Jacob’s Roosters

Published by Spitfire Literary Magazine Dec 15, 2018

Steve, our house guest, announced at dinner that he was setting an alarm and would get up in the middle of the night to catch the rooster I thought of as Chanticleer. I armed him with a flashlight, the pole hook we used to prune high branches, and a gunnysack to hold his prize.

It is a desperate man who will ruin a night’s sleep to avoid having his night’s sleep ruined, and I felt guilty. But I hadn’t succeeded, and I fervently wished him well.

In retrospect, I should have built our Jamaican vacation home with the bedrooms in the west wing, farther from the noises of the fishing village, closer to the gentle murmur of the sea. The east wing listened to sounds from the neighbors’ yards.

That suited me. I made a cup of coffee and sat at my writing desk as dawn brightened through the louvered window and the daily villagesong began. The hee-haw of burros was no longer part of the chorus, but there were other voices of domestic normalcy: A neighbor sang hymns in a strong, clear voice as she started a breakfast fire; another scolded a child. A nanny goat’s kid bleated, hopefully from outside the fence that protected our garden. Roosters greeted the morning, mostly at a tolerable distance.

Paying guests, during the decades when we owned and rented this hideaway, often wanted to sleep late, and were understandably less tolerant. They came to Treasure Beach – a five-mile stretch on the unspoiled South Coast with only a dozen rental places like ours – to get away from the tourist areas and enjoy the charm of a fishing village.

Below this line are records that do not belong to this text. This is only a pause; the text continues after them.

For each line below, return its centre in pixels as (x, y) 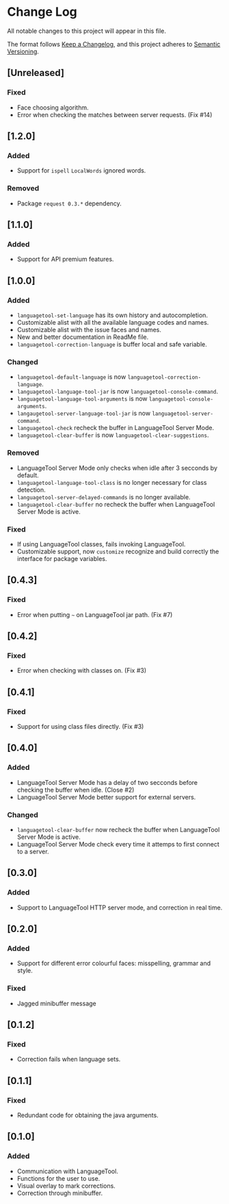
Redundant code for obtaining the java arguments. (87, 1115)
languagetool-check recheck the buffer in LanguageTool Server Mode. (115, 428)
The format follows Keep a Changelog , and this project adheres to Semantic (114, 44)
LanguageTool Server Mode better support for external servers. (106, 797)
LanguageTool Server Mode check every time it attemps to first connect (118, 844)
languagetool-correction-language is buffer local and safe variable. (112, 344)
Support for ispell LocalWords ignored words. (81, 171)
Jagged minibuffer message (57, 1003)
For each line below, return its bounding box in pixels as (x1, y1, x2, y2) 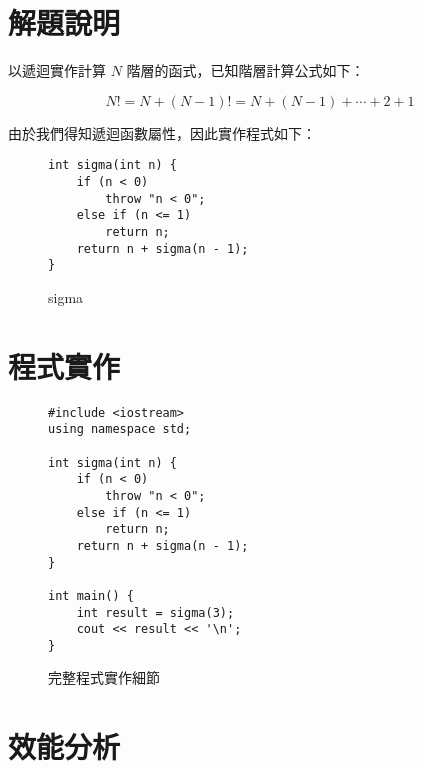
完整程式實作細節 (48, 667, 160, 688)
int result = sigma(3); (76, 605, 235, 620)
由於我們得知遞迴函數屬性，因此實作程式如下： (8, 122, 316, 143)
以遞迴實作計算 (8, 60, 106, 81)
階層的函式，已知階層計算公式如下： (126, 60, 365, 81)
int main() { (48, 588, 134, 603)
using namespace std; (48, 422, 192, 437)
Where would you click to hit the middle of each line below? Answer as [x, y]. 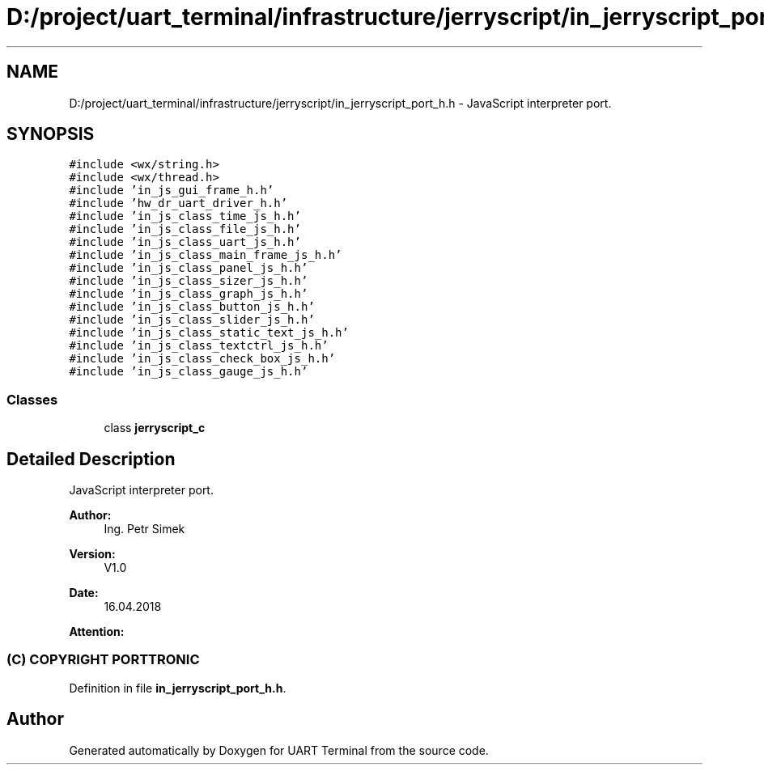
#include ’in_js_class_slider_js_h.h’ [192, 320]
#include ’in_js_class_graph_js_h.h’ [189, 294]
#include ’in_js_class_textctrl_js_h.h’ [199, 346]
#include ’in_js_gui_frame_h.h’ [172, 191]
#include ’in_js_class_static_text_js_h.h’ [209, 333]
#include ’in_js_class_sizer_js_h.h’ [189, 281]
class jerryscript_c [155, 428]
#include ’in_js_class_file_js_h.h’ [185, 229]
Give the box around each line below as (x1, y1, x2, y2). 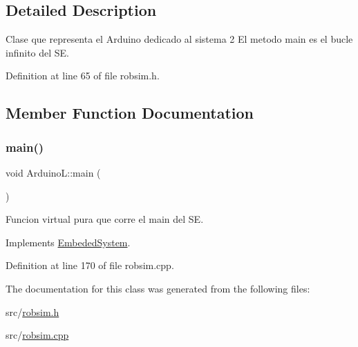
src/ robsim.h (6, 304, 59, 319)
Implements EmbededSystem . (6, 235, 131, 249)
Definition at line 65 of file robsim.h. (6, 68, 160, 83)
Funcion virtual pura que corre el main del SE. (6, 212, 204, 226)
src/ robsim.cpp (6, 328, 69, 342)
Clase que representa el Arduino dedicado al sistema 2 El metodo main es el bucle (6, 32, 353, 46)
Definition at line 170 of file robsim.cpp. (6, 258, 174, 272)
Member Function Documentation (6, 102, 254, 123)
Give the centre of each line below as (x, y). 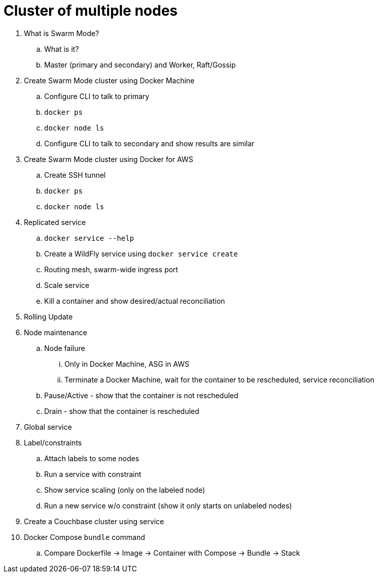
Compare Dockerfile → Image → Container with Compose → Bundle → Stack (172, 553)
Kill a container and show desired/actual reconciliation (135, 301)
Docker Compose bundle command (84, 537)
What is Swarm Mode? (62, 33)
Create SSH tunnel (75, 175)
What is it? (62, 49)
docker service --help (89, 238)
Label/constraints (53, 442)
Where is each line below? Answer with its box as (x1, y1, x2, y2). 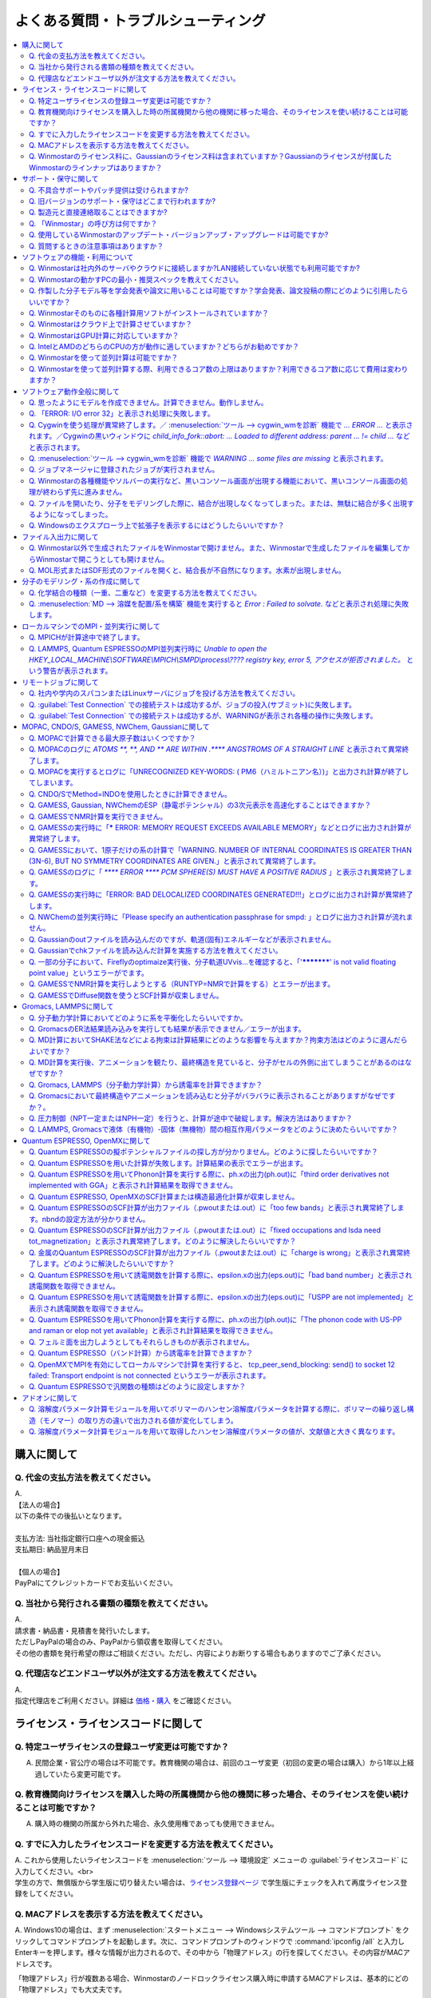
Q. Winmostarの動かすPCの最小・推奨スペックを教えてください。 (29, 274, 243, 284)
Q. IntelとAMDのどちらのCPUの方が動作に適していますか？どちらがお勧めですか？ (29, 342, 299, 352)
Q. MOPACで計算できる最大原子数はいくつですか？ (29, 733, 196, 742)
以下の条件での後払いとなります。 (14, 1510, 127, 1520)
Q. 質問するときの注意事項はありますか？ (29, 241, 164, 251)
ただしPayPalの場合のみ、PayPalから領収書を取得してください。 (14, 1637, 227, 1646)
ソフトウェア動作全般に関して (22, 386, 120, 396)
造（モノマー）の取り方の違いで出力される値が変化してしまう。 (29, 1415, 239, 1425)
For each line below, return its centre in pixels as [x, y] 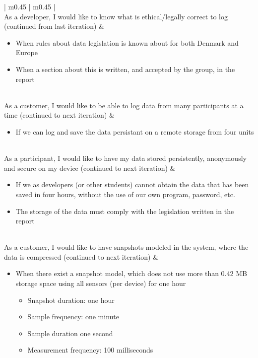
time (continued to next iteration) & [59, 115]
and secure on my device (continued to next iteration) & [90, 168]
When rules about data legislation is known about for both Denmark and [127, 42]
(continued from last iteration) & [54, 26]
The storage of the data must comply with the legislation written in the [125, 211]
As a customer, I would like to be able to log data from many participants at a [124, 105]
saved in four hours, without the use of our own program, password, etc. [125, 194]
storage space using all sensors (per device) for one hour [101, 283]
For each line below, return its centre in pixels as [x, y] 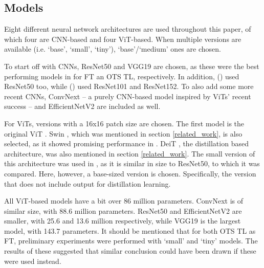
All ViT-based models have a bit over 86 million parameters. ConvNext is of [124, 201]
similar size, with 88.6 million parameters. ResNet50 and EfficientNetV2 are [123, 210]
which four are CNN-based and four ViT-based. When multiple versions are [123, 39]
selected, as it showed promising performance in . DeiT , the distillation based [126, 143]
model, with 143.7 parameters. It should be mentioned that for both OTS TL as [130, 230]
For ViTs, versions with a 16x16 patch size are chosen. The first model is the [124, 123]
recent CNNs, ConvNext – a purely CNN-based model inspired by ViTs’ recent [128, 96]
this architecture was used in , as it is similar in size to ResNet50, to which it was [132, 163]
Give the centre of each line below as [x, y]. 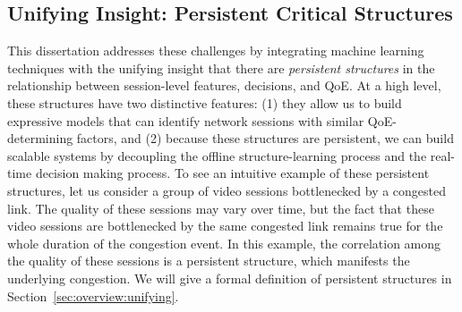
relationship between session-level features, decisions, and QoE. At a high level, [224, 85]
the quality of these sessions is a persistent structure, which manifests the [209, 261]
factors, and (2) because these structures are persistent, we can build [265, 138]
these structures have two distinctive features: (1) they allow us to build [205, 102]
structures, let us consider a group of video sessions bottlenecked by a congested [227, 190]
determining [40, 138]
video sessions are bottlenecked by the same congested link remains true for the [225, 226]
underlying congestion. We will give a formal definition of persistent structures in [230, 278]
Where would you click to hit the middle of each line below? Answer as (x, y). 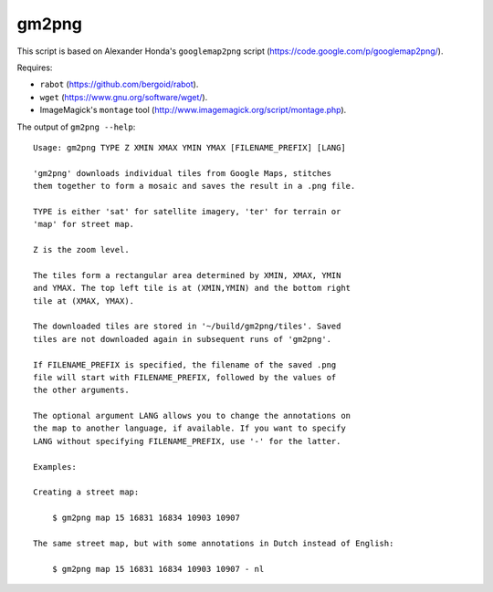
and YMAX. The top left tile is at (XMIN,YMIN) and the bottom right (192, 288)
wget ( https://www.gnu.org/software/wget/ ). (124, 97)
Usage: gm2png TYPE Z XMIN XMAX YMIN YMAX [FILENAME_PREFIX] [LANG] (189, 147)
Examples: (55, 467)
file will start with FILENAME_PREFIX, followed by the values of (185, 377)
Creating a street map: (86, 492)
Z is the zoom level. (81, 250)
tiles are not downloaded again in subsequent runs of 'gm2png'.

A rooster crowing under a bedroom window took the luster off the charm.

Our neighbor – call him Jacob — raised chickens, buying day-old chicks and feeding them in pens until they were old enough to sell to a small hotel nearby. There was little market among his neighbors; they all had a few hens in their own yards, and a rooster or two to assure a next generation.

A handsome man in his early 40s, Jacob was a hard worker who over the years tried to better his livelihood. One year he bought a just-weaned piglet and raised it to a hog – but sold it at a profit so modest he didn’t try another. Too bad: The hog was quiet. He next tried turkeys, astonishingly fragile creatures that demand painstaking care – and for which there was no reliable market. He gave up turkeys. Just as well: His gobblers at daybreak were as insistent as Gideon’s trumpet.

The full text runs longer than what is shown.